Extracted data entries:

--*--

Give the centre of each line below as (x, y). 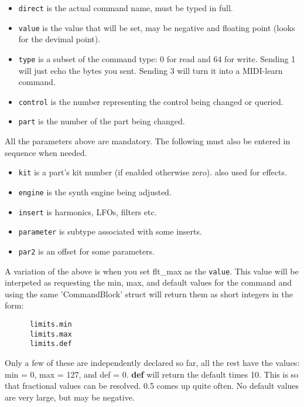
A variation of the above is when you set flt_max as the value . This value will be (152, 271)
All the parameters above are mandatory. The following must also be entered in (148, 141)
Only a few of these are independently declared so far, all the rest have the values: (152, 362)
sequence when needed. (46, 152)
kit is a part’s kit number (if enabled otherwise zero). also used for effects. (153, 172)
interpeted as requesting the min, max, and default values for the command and (148, 282)
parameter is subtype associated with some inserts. (110, 231)
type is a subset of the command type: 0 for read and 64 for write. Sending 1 (157, 58)
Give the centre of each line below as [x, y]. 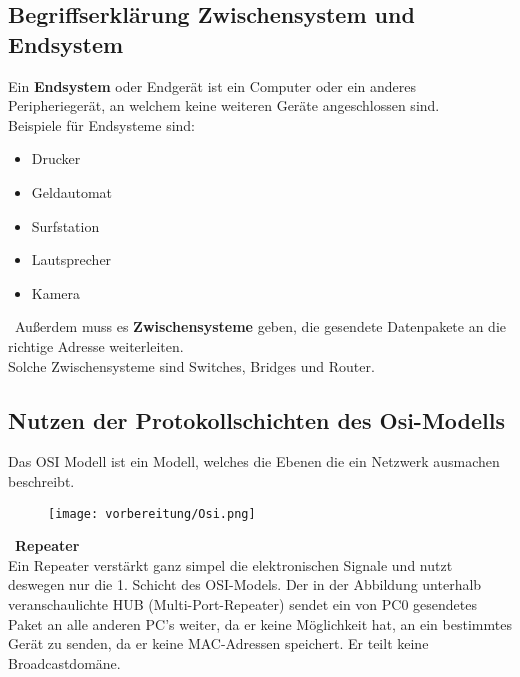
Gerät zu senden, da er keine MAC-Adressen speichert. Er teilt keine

--*--

Problem -> Every record above must be printed exactly, except for its images.

Result for this exercise ->
Give the centre of each line below as (x, y). 
A variation of the above is when you set flt_max as the value . This value will be (152, 271)
All the parameters above are mandatory. The following must also be entered in (148, 141)
Only a few of these are independently declared so far, all the rest have the values: (152, 362)
sequence when needed. (46, 152)
kit is a part’s kit number (if enabled otherwise zero). also used for effects. (153, 172)
interpeted as requesting the min, max, and default values for the command and (148, 282)
parameter is subtype associated with some inserts. (110, 231)
type is a subset of the command type: 0 for read and 64 for write. Sending 1 (157, 58)
Give the centre of each line below as [x, y]. 
Gerät zu senden, da er keine MAC-Adressen speichert. Er teilt keine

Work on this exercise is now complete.